-------- Task data --------
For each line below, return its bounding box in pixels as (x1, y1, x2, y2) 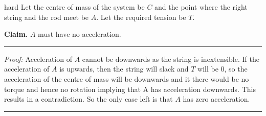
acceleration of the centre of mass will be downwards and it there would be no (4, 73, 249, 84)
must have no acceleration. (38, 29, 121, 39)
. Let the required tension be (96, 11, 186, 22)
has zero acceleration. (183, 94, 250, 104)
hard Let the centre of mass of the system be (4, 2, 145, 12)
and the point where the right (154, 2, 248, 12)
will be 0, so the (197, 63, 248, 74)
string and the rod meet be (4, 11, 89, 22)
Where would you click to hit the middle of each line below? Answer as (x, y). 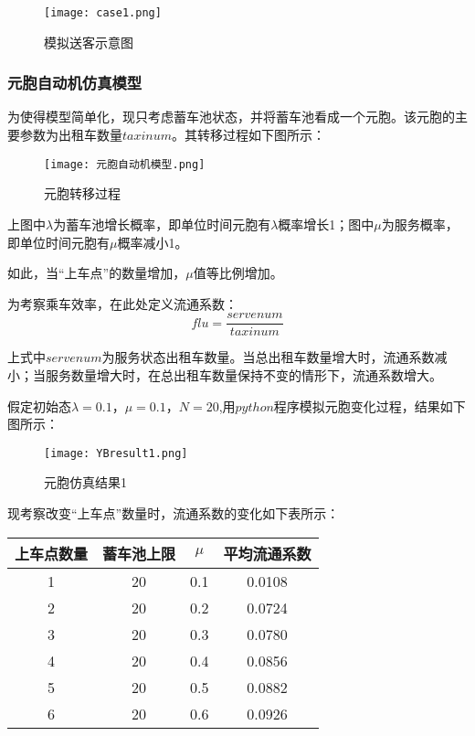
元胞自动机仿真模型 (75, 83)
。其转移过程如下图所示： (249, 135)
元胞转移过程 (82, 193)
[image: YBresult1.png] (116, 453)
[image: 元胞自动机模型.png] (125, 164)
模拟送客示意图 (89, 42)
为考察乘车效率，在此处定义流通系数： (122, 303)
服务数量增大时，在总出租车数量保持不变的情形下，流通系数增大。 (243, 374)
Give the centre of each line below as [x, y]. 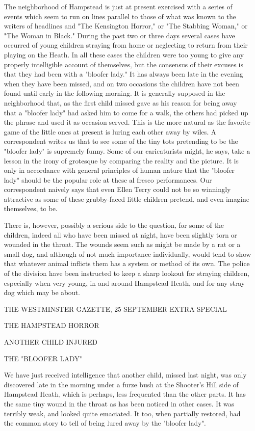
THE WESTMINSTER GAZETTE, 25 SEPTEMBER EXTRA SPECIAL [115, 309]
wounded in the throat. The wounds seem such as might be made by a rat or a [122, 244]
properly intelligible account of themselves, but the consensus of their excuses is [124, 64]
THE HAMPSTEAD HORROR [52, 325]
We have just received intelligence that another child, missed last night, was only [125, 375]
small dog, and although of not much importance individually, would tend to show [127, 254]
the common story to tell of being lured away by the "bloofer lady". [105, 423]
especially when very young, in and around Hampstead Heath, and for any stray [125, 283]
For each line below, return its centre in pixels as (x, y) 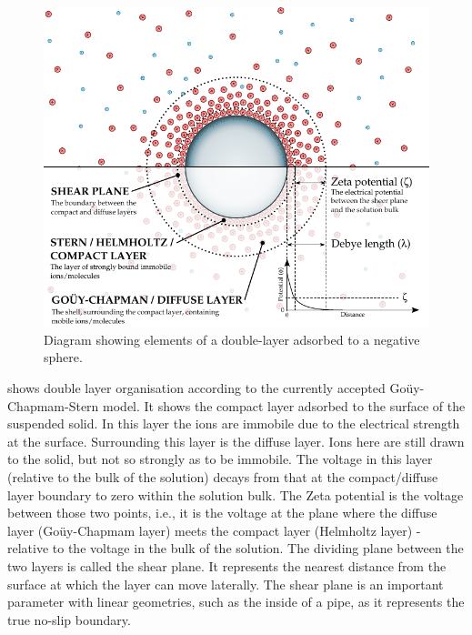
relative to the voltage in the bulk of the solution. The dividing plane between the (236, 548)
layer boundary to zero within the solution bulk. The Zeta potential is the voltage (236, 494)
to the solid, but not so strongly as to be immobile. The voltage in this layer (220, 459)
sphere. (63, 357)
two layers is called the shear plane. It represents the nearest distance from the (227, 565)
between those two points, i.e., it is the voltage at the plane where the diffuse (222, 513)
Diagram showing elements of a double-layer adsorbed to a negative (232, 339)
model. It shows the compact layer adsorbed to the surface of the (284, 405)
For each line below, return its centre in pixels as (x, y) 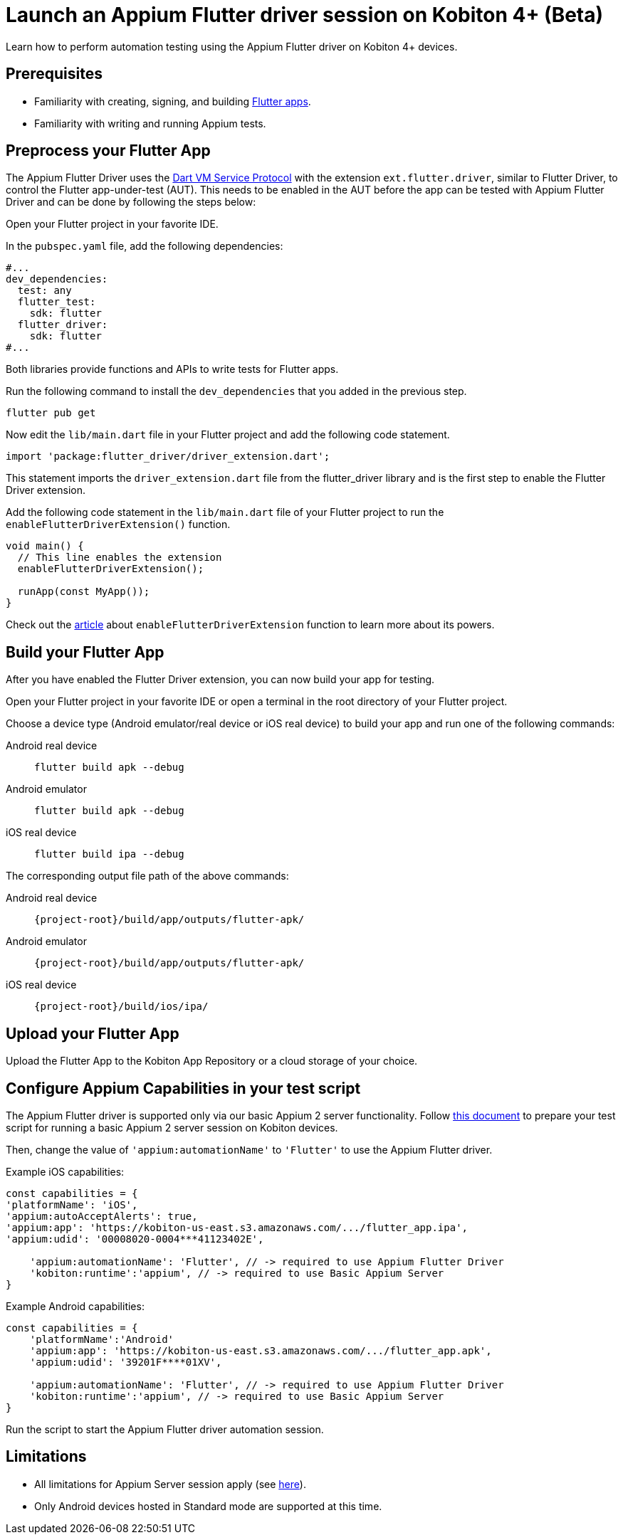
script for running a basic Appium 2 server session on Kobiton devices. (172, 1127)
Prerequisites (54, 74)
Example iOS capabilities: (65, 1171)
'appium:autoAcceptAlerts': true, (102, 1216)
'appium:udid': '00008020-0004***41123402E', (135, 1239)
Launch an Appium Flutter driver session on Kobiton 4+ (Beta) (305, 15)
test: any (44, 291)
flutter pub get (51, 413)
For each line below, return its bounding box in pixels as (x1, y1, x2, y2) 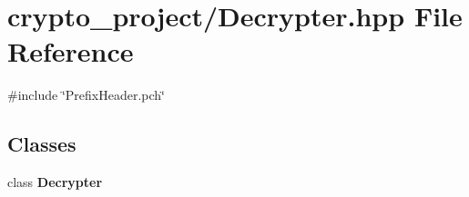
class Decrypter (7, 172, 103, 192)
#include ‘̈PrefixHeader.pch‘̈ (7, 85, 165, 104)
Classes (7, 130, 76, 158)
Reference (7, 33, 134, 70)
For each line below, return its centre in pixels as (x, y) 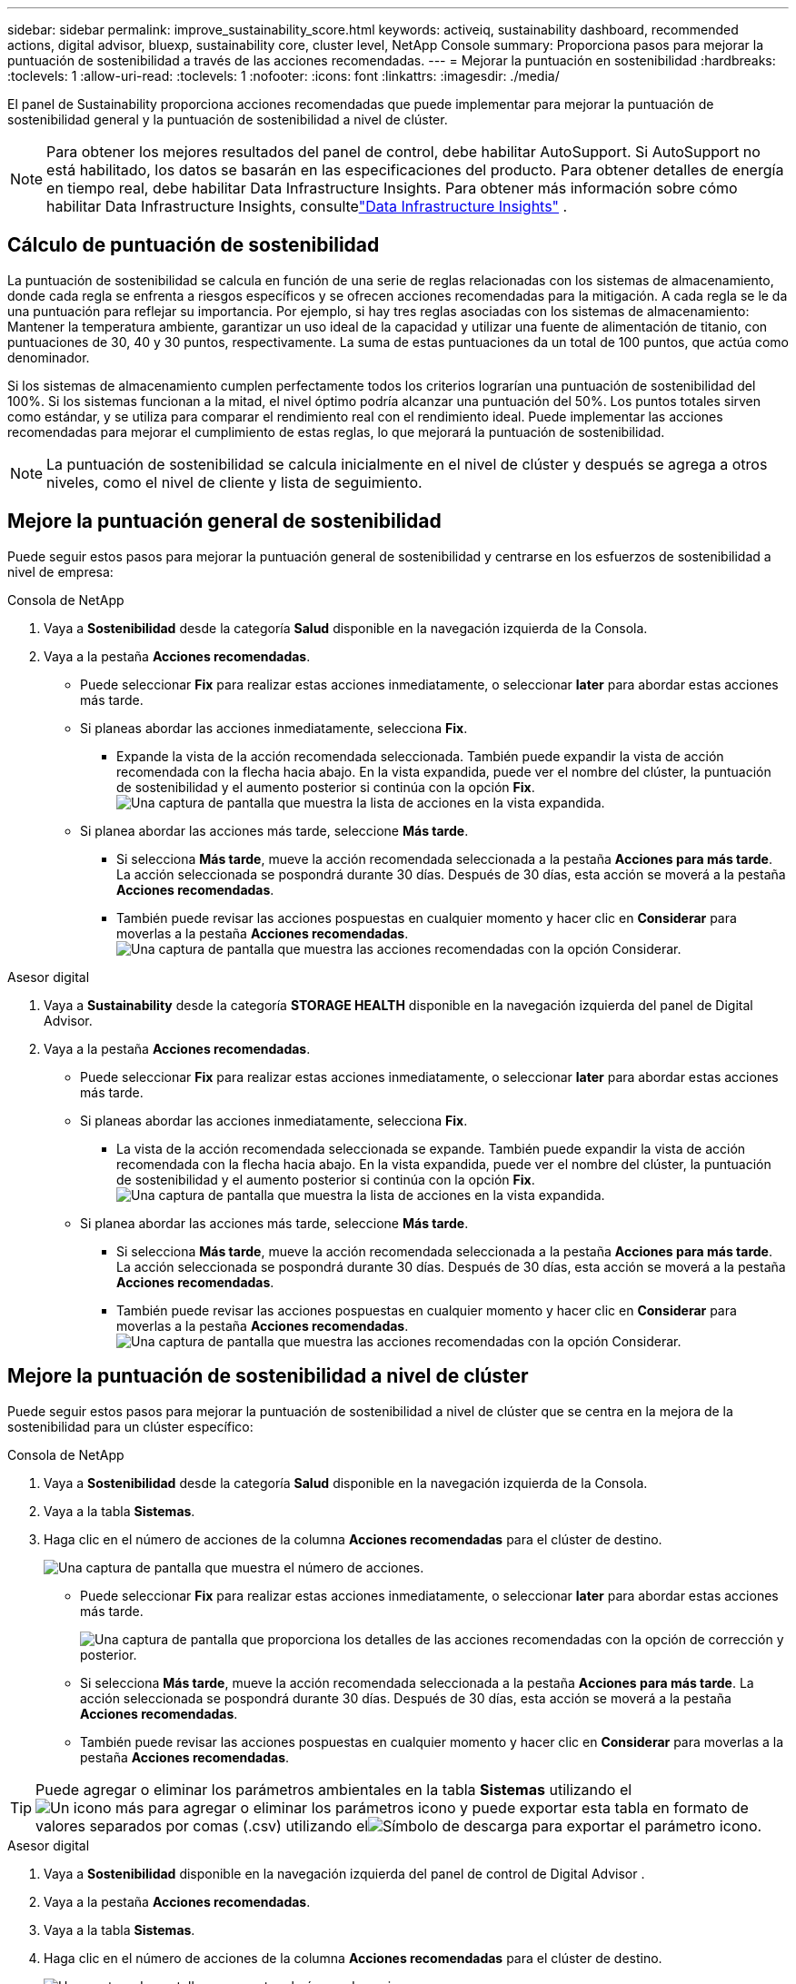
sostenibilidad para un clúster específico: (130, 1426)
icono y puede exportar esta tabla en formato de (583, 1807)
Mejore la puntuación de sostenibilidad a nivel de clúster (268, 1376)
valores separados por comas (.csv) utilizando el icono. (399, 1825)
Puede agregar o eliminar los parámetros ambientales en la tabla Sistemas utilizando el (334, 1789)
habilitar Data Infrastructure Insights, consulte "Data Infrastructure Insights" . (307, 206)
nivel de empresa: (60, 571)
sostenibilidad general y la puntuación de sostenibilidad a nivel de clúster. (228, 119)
--------
* **Exercise requirements**
Quote word for word only the lines above from the one containing "true, (102, 1216)" through the one containing "valores separados por". Pictures stay out of your copy.

* **Problem solution**
'appium:autoAcceptAlerts': true, (102, 1216)
'appium:udid': '00008020-0004***41123402E', (135, 1239)
Launch an Appium Flutter driver session on Kobiton 4+ (Beta) (305, 15)
test: any (44, 291)
flutter pub get (51, 413)
For each line below, return its bounding box in pixels as (x1, y1, x2, y2) 
class Decrypter (7, 172, 103, 192)
#include ‘̈PrefixHeader.pch‘̈ (7, 85, 165, 104)
Classes (7, 130, 76, 158)
Reference (7, 33, 134, 70)
For each line below, return its centre in pixels as (x, y) 
sostenibilidad para un clúster específico: (130, 1426)
icono y puede exportar esta tabla en formato de (583, 1807)
Mejore la puntuación de sostenibilidad a nivel de clúster (268, 1376)
valores separados por comas (.csv) utilizando el icono. (399, 1825)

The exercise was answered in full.